Required action —
Set down every record below exactly as it stands, with the pictures omitted.

### Records for processing ###

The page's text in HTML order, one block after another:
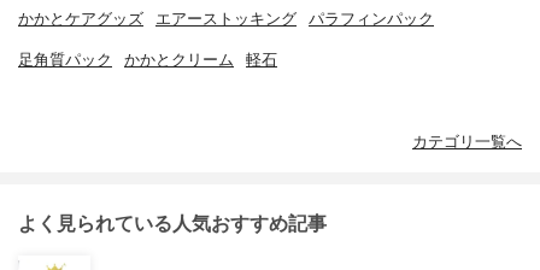
かかとケアグッズ エアーストッキング パラフィンパック
足角質パック かかとクリーム 軽石
カテゴリ一覧へ
よく見られている人気おすすめ記事
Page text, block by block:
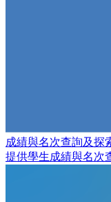
成績與名次查詢及探
提供學生成績與名次
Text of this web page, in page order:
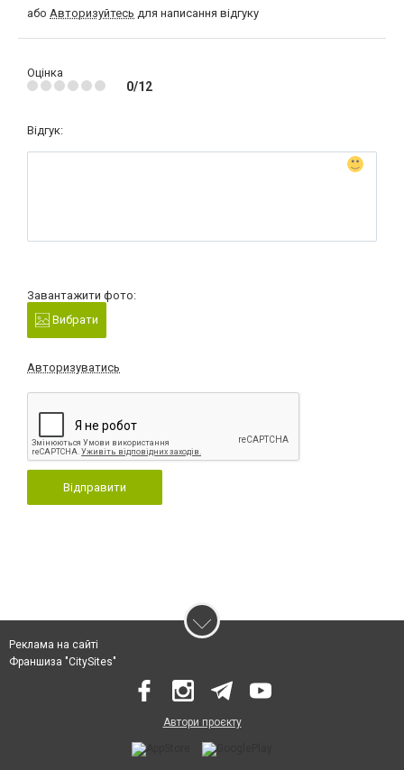
або Авторизуйтесь для написання відгуку
Оцінка
0/12
Відгук:
Завантажити фото:
Вибрати
Авторизуватись
Відправити
Реклама на сайті
Франшиза "CitySites"
Автори проєкту
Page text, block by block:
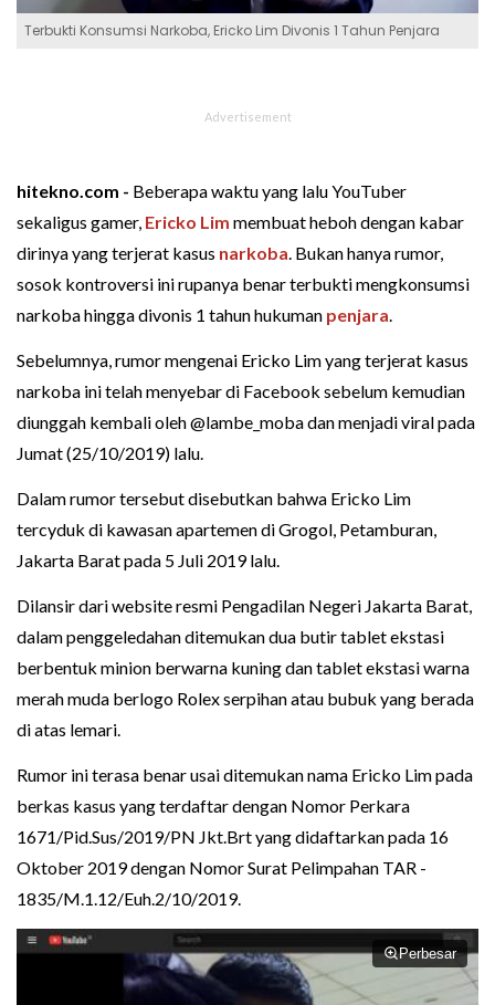
Terbukti Konsumsi Narkoba, Ericko Lim Divonis 1 Tahun Penjara
hitekno.com - Beberapa waktu yang lalu YouTuber
sekaligus gamer, Ericko Lim membuat heboh dengan kabar
dirinya yang terjerat kasus narkoba. Bukan hanya rumor,
sosok kontroversi ini rupanya benar terbukti mengkonsumsi
narkoba hingga divonis 1 tahun hukuman penjara.
Sebelumnya, rumor mengenai Ericko Lim yang terjerat kasus
narkoba ini telah menyebar di Facebook sebelum kemudian
diunggah kembali oleh @lambe_moba dan menjadi viral pada
Jumat (25/10/2019) lalu.
Dalam rumor tersebut disebutkan bahwa Ericko Lim
tercyduk di kawasan apartemen di Grogol, Petamburan,
Jakarta Barat pada 5 Juli 2019 lalu.
Dilansir dari website resmi Pengadilan Negeri Jakarta Barat,
dalam penggeledahan ditemukan dua butir tablet ekstasi
berbentuk minion berwarna kuning dan tablet ekstasi warna
merah muda berlogo Rolex serpihan atau bubuk yang berada
di atas lemari.
Rumor ini terasa benar usai ditemukan nama Ericko Lim pada
berkas kasus yang terdaftar dengan Nomor Perkara
1671/Pid.Sus/2019/PN Jkt.Brt yang didaftarkan pada 16
Oktober 2019 dengan Nomor Surat Pelimpahan TAR -
1835/M.1.12/Euh.2/10/2019.
Perbesar
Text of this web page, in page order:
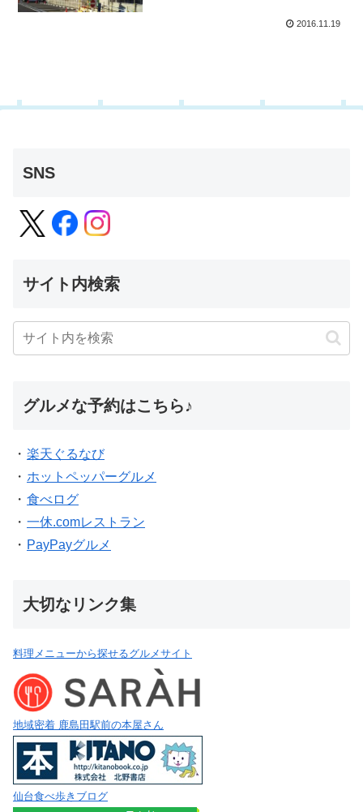
2016.11.19
SNS
サイト内検索
グルメな予約はこちら♪
・ 楽天ぐるなび
・ ホットペッパーグルメ
・ 食べログ
・ 一休.comレストラン
・ PayPayグルメ
大切なリンク集
料理メニューから探せるグルメサイト
地域密着 鹿島田駅前の本屋さん
仙台食べ歩きブログ
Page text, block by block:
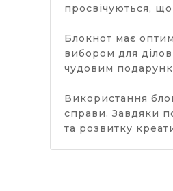
просвічуються,
Блокнот має
вибором для
чудовим
Використання
справи. Завдяки
та розвитку
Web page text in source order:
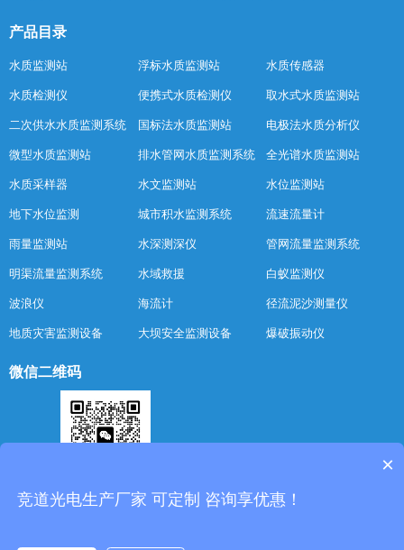
产品目录
水质监测站 浮标水质监测站 水质传感器
水质检测仪 便携式水质检测仪 取水式水质监测站
二次供水水质监测系统 国标法水质监测站 电极法水质分析仪
微型水质监测站 排水管网水质监测系统 全光谱水质监测站
水质采样器 水文监测站 水位监测站
地下水位监测 城市积水监测系统 流速流量计
雨量监测站 水深测深仪 管网流量监测系统
明渠流量监测系统 水域救援 白蚁监测仪
波浪仪 海流计 径流泥沙测量仪
地质灾害监测设备 大坝安全监测设备 爆破振动仪
微信二维码
扫一扫添加客服
×
竞道光电生产厂家 可定制 咨询享优惠！
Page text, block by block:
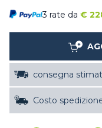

###

Output for this exercise —
The page's text in HTML order, one block after another:
かかとケアグッズ エアーストッキング パラフィンパック
足角質パック かかとクリーム 軽石
カテゴリ一覧へ
よく見られている人気おすすめ記事
Page text, block by block:
成績與名次查詢及探
提供學生成績與名次
Text of this web page, in page order:
або Авторизуйтесь для написання відгуку
Оцінка
0/12
Відгук:
Завантажити фото:
Вибрати
Авторизуватись
Відправити
Реклама на сайті
Франшиза "CitySites"
Автори проєкту
Page text, block by block:
Terbukti Konsumsi Narkoba, Ericko Lim Divonis 1 Tahun Penjara
hitekno.com - Beberapa waktu yang lalu YouTuber
sekaligus gamer, Ericko Lim membuat heboh dengan kabar
dirinya yang terjerat kasus narkoba. Bukan hanya rumor,
sosok kontroversi ini rupanya benar terbukti mengkonsumsi
narkoba hingga divonis 1 tahun hukuman penjara.
Sebelumnya, rumor mengenai Ericko Lim yang terjerat kasus
narkoba ini telah menyebar di Facebook sebelum kemudian
diunggah kembali oleh @lambe_moba dan menjadi viral pada
Jumat (25/10/2019) lalu.
Dalam rumor tersebut disebutkan bahwa Ericko Lim
tercyduk di kawasan apartemen di Grogol, Petamburan,
Jakarta Barat pada 5 Juli 2019 lalu.
Dilansir dari website resmi Pengadilan Negeri Jakarta Barat,
dalam penggeledahan ditemukan dua butir tablet ekstasi
berbentuk minion berwarna kuning dan tablet ekstasi warna
merah muda berlogo Rolex serpihan atau bubuk yang berada
di atas lemari.
Rumor ini terasa benar usai ditemukan nama Ericko Lim pada
berkas kasus yang terdaftar dengan Nomor Perkara
1671/Pid.Sus/2019/PN Jkt.Brt yang didaftarkan pada 16
Oktober 2019 dengan Nomor Surat Pelimpahan TAR -
1835/M.1.12/Euh.2/10/2019.
Perbesar
Text of this web page, in page order:
2016.11.19
SNS
サイト内検索
グルメな予約はこちら♪
・ 楽天ぐるなび
・ ホットペッパーグルメ
・ 食べログ
・ 一休.comレストラン
・ PayPayグルメ
大切なリンク集
料理メニューから探せるグルメサイト
地域密着 鹿島田駅前の本屋さん
仙台食べ歩きブログ
Page text, block by block:
просвічуються,
Блокнот має
вибором для
чудовим
Використання
справи. Завдяки
та розвитку
Web page text in source order:
产品目录
水质监测站 浮标水质监测站 水质传感器
水质检测仪 便携式水质检测仪 取水式水质监测站
二次供水水质监测系统 国标法水质监测站 电极法水质分析仪
微型水质监测站 排水管网水质监测系统 全光谱水质监测站
水质采样器 水文监测站 水位监测站
地下水位监测 城市积水监测系统 流速流量计
雨量监测站 水深测深仪 管网流量监测系统
明渠流量监测系统 水域救援 白蚁监测仪
波浪仪 海流计 径流泥沙测量仪
地质灾害监测设备 大坝安全监测设备 爆破振动仪
微信二维码
扫一扫添加客服
×
竞道光电生产厂家 可定制 咨询享优惠！
Page text, block by block:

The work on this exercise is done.